George Bush’s Legacy in Burma

By Nehginpao Kipgen

With just less than 3 months away from the 2008 U.S. presidential election, campaigns for the office of a free world leader takes hectic turns: issues ranging from economy to wars in Afghanistan and Iraq, and lately a reminiscence of cold war confrontation in the former Soviet Republic.

Amidst world political tensions, Burma analysts and observers have begun to question if the Bush’s eight years in office have done enough to advance a democratic change in ethnically diverse Burma. Interestingly, there have been positive developments and frustrating moments.

The military leaders, generally paranoid toward the westerners, may be short of words to compliment the Bush’s administration. Reactions from the democratic opposition, however, are obviously mixed – some have been upbeat with the traditional sanctions while others are skeptical about its implications.

Digging the history of U.S. foreign policy on Burma, George Bush is undeniably seen to be one of the only U.S. Presidents to have taken a tough stance on the military junta. In fact, some unprecedented initiatives have been either implemented or at least attempted. The Burmese Freedom and Democracy Act of 2003 and the 2008 Tom Lantos Block Burmese JADE Act are some examples.

Moreover, the White House invitation of a number of dissidents on 31st October 2005 and on 12th June 2007 was a landmark development. A luncheon meeting with a group of activists at the U.S. ambassador’s residence in Bangkok on August 7, 2008 was also a significant indication of solidarity as it happened just a day before the 20th anniversary of the infamous 8.8.88 uprising.

Some observers may be deriding the futility of all those meetings as photo ops or largely symbolic. Nonetheless, whenever leader of a superpower nation takes time to sit down with advocates of democracy and human rights, it always sends a strong message to the military regime and the international community that Burma’s democracy movement is not forgotten.

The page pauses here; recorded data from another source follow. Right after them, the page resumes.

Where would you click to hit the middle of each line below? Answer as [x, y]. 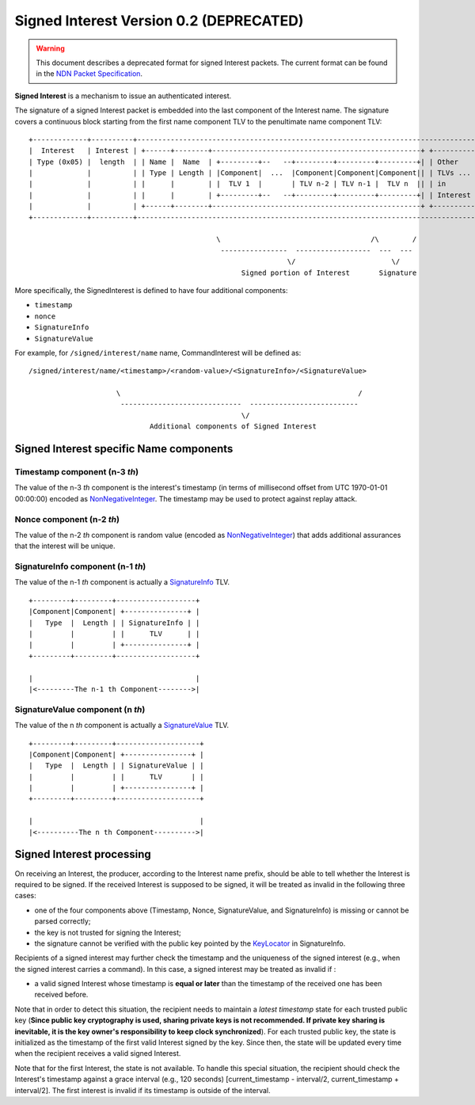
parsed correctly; [63, 921]
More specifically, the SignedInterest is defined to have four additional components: [151, 290]
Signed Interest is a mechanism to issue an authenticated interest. [123, 96]
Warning [50, 48]
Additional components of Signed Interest [233, 427]
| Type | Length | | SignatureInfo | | [114, 623]
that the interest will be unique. [65, 546]
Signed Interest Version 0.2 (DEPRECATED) [159, 21]
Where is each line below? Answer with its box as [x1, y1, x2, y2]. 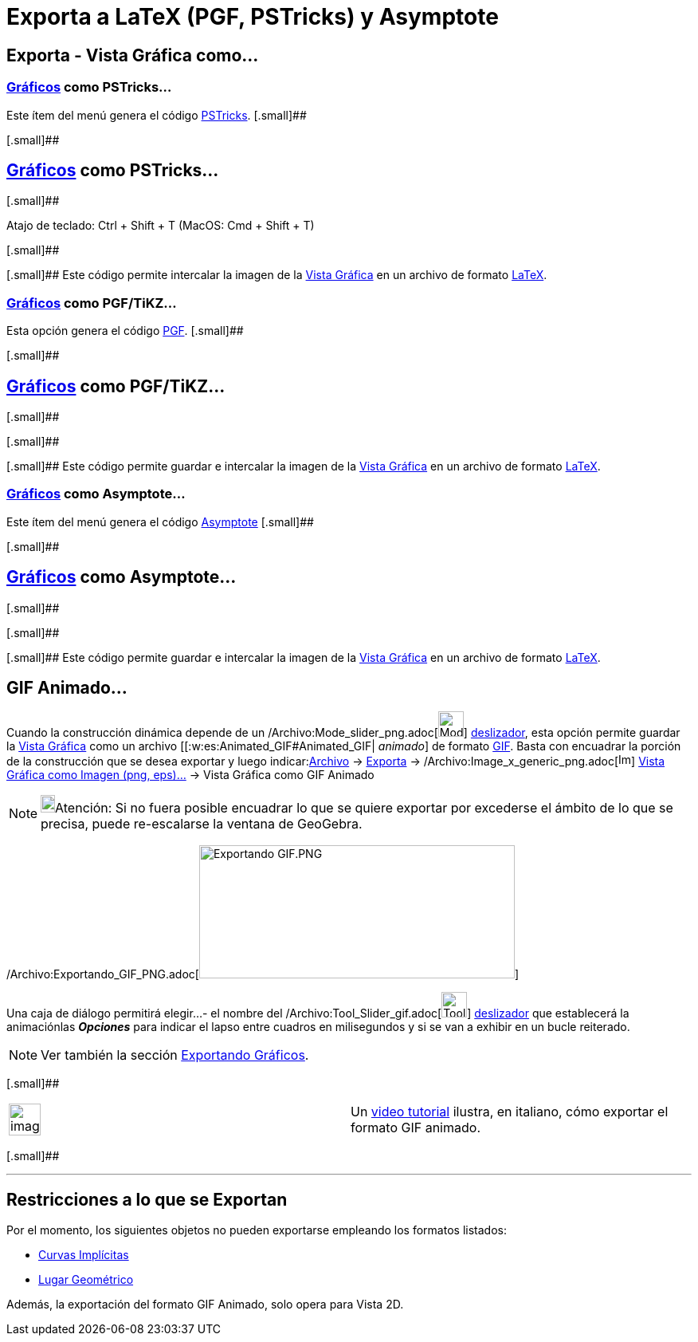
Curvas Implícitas [38, 1248, 129, 1262]
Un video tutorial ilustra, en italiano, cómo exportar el [351, 1104, 669, 1120]
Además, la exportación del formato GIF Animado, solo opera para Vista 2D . [6, 1297, 404, 1312]
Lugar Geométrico [38, 1273, 134, 1287]
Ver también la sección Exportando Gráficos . [41, 1047, 309, 1064]
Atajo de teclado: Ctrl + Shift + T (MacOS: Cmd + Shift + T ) [6, 218, 315, 233]
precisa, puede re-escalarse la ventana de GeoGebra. [41, 816, 363, 832]
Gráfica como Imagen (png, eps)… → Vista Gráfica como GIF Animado [6, 768, 374, 782]
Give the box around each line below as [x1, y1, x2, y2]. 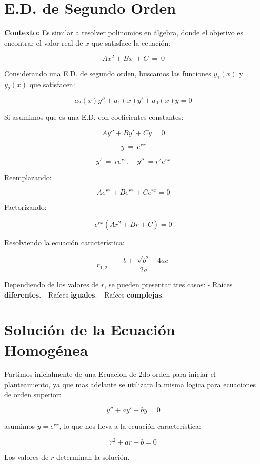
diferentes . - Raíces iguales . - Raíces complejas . [4, 289, 164, 300]
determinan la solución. [56, 451, 130, 462]
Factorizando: [4, 202, 47, 213]
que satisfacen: [29, 79, 75, 90]
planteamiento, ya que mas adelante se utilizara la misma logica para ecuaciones [4, 379, 256, 390]
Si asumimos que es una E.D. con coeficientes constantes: [4, 111, 184, 122]
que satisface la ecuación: [91, 37, 171, 48]
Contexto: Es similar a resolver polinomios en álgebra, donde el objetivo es [4, 27, 244, 38]
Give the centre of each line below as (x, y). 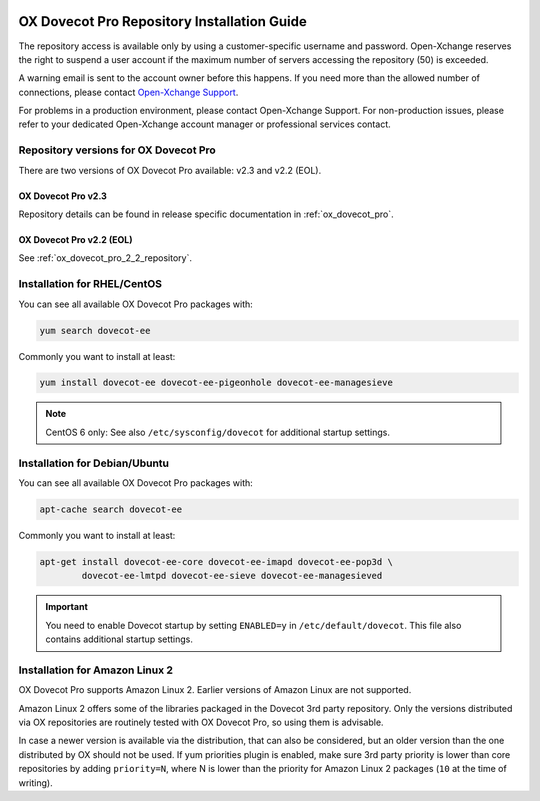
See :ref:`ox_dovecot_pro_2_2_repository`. (105, 258)
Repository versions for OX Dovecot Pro (117, 150)
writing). (36, 782)
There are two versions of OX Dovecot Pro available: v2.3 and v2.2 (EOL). (170, 170)
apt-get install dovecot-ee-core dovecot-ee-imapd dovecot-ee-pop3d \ (216, 561)
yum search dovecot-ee (95, 330)
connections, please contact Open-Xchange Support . (128, 92)
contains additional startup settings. (119, 639)
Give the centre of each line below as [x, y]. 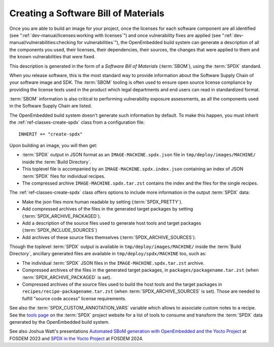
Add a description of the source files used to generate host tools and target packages [112, 223]
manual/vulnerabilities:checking [43, 43]
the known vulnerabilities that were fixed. [53, 57]
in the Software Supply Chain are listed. [51, 106]
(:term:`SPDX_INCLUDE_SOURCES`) [60, 230]
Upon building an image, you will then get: [53, 146]
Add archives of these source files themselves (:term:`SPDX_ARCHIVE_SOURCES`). [109, 237]
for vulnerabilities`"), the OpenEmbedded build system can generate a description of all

Persistent personal interest taken by the First Lady is also a historic phenomenon. While bringing democracy may be the eventual goal, her deep concerns for noble laureate Aung San Suu Kyi is believed to be instrumental in Laura Bush’s passionate involvement.

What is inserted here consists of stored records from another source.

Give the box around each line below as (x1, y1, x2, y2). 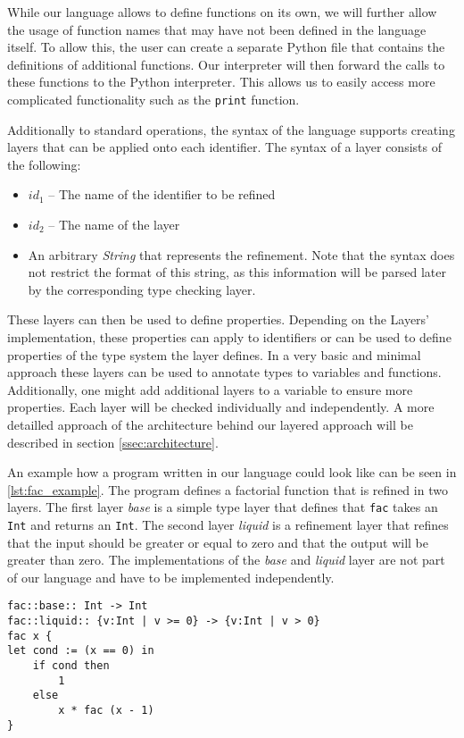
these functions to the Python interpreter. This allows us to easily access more (7, 72, 435, 91)
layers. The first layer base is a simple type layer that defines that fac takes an (7, 498, 438, 516)
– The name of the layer (48, 215, 180, 233)
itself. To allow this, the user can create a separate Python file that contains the (7, 38, 445, 56)
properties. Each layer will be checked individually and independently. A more (7, 398, 435, 416)
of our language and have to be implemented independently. (7, 567, 335, 586)
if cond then (32, 659, 110, 673)
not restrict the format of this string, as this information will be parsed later (28, 263, 446, 281)
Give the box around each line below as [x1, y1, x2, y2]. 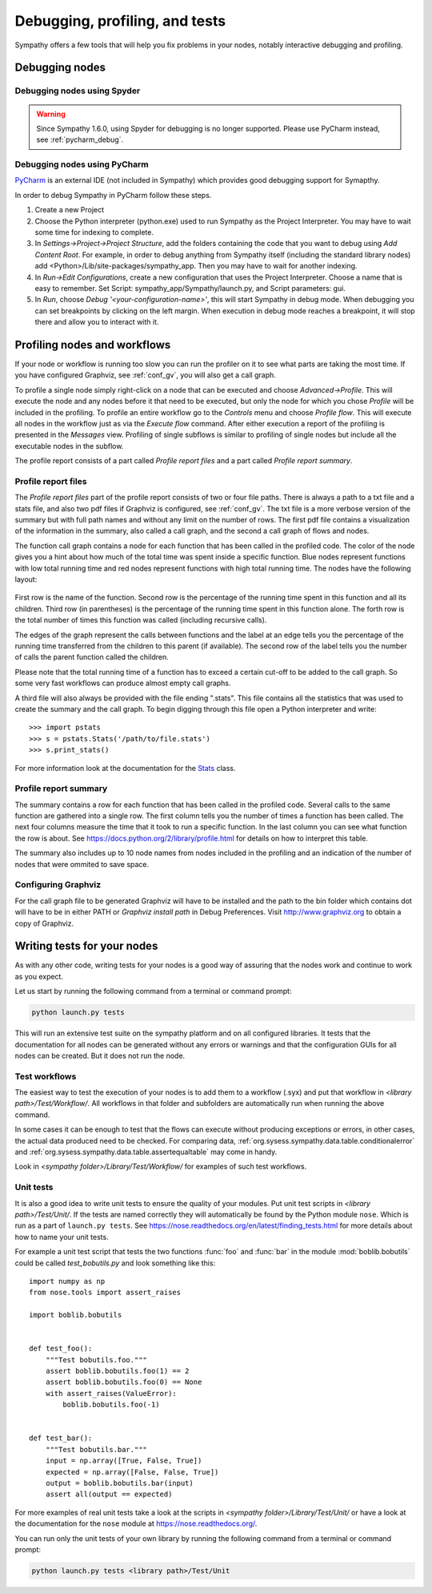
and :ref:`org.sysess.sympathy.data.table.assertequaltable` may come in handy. [14, 1147, 278, 1157]
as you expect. [14, 971, 64, 981]
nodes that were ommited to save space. [14, 859, 150, 869]
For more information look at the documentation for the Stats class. [14, 763, 236, 773]
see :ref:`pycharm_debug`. [36, 135, 124, 144]
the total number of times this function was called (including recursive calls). [14, 615, 267, 625]
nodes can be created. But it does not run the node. [14, 1051, 186, 1060]
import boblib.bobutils [29, 1310, 122, 1320]
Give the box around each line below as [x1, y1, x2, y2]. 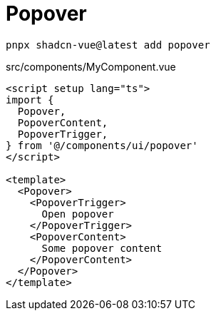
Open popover [41, 208, 114, 220]
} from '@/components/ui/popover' [6, 139, 198, 151]
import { [6, 93, 54, 106]
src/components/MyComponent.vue [6, 60, 176, 73]
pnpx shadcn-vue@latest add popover [6, 39, 210, 51]
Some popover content [41, 242, 163, 254]
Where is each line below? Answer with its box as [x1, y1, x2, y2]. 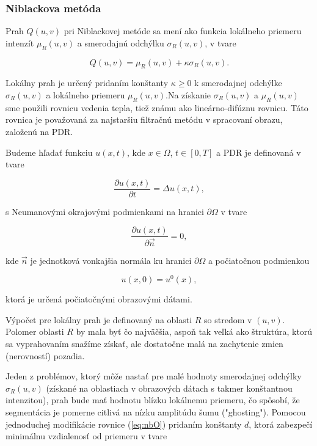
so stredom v [204, 313, 252, 326]
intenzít [5, 36, 34, 49]
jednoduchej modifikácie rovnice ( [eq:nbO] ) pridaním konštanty [5, 417, 242, 430]
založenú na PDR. [5, 125, 73, 137]
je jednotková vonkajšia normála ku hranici [30, 254, 192, 266]
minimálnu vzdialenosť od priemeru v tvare [5, 430, 167, 442]
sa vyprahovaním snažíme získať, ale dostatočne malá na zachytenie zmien [5, 337, 283, 349]
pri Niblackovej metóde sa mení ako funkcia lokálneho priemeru [64, 24, 302, 37]
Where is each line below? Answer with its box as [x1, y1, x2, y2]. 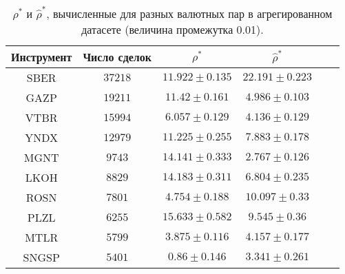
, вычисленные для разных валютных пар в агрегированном [46, 6, 333, 21]
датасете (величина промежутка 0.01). [81, 21, 264, 37]
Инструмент [11, 49, 72, 65]
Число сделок [83, 49, 152, 65]

When it comes to the U.S. Congress, there has been a consistent trend of overwhelming support for the Burmese democratic movement. Though they may be sharply divided along partisan lines on several other issues, the Democrats and Republicans coalesced together when it comes to Burma’s democratic movement. The unanimity shown to honor Aung San Suu Kyi with the U.S. highest civilian award - Congressional Gold Medal - on April 24, 2008 was remarkable.

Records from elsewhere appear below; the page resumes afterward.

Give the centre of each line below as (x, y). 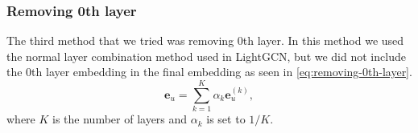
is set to (226, 119)
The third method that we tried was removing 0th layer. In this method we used (205, 40)
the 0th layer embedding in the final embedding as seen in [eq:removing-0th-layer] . (209, 72)
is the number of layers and (120, 119)
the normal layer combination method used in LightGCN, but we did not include (206, 56)
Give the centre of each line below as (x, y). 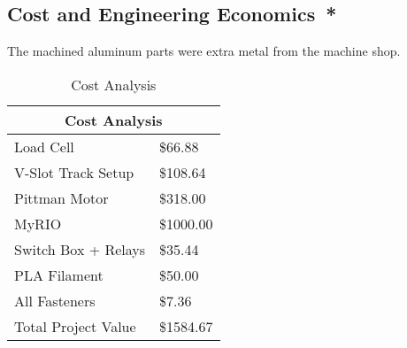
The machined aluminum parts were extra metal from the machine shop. (204, 51)
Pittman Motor (61, 197)
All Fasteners (55, 300)
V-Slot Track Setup (74, 172)
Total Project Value (75, 326)
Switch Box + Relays (80, 249)
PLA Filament (59, 275)
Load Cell (44, 146)
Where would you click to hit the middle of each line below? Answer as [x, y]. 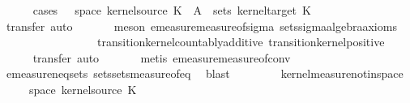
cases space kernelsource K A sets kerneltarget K [172, 10]
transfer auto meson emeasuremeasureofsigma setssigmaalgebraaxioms [201, 26]
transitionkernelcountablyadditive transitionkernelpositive [241, 42]
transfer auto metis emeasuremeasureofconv [162, 57]
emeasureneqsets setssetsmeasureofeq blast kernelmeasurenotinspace [205, 73]
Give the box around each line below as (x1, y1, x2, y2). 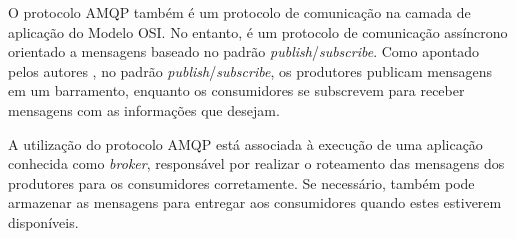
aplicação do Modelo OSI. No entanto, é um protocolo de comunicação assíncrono (8, 21, 508, 42)
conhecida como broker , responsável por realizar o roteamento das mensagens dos (8, 153, 505, 174)
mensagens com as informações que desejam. (8, 99, 280, 120)
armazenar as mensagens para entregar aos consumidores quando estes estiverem (8, 192, 502, 213)
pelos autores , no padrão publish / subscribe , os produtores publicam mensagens (8, 60, 493, 81)
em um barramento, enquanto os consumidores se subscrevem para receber (8, 80, 465, 101)
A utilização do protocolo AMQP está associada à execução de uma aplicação (8, 133, 483, 154)
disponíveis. (8, 211, 79, 232)

During the eight years of Bush’s presidency, Burma issue was tabled as formal agenda at the U.N. Security Council on 15th September 2006. A good number of briefings and statements have also been made at the Council. The two significant presidential statements were released on 11th October 2007 and 2nd May 2008. Though some dubbed John Bolton as blunt and stubborn at times, he’s emphatic statements were likened by many Burmese observers.

It is during this administration that a maximum number of Burmese asylum seekers and refugees were admitted into the United States despite the administrative hurdles as a result of US Patriot Act of 2001 and the Real ID Act of 2005. It is also during this administration that the plights of Burma’s ethnic minorities have gotten wider international community’s attention.

Regardless of what the differing views are, President Bush’s legacy in Burma’s democratic movement may be described in a single line as: ‘a policy too much emphasis on the sticks and too little on the carrots’. His approaches were sincere, but largely inefficacious.

Had the international community taken a concerted strategy, a different Burma could have been seen today. Although the Bush legacy in Burma may not be at a level many wished to see happen, he and his administration will be remembered as one of the staunchest supporters in the history of Burma’s democratic movement.

Nehginpao Kipgen is the General Secretary of US-based Kuki International Forum (www.kukiforum.com) and a researcher on the rise of political conflicts in modern Burma (1947-2004).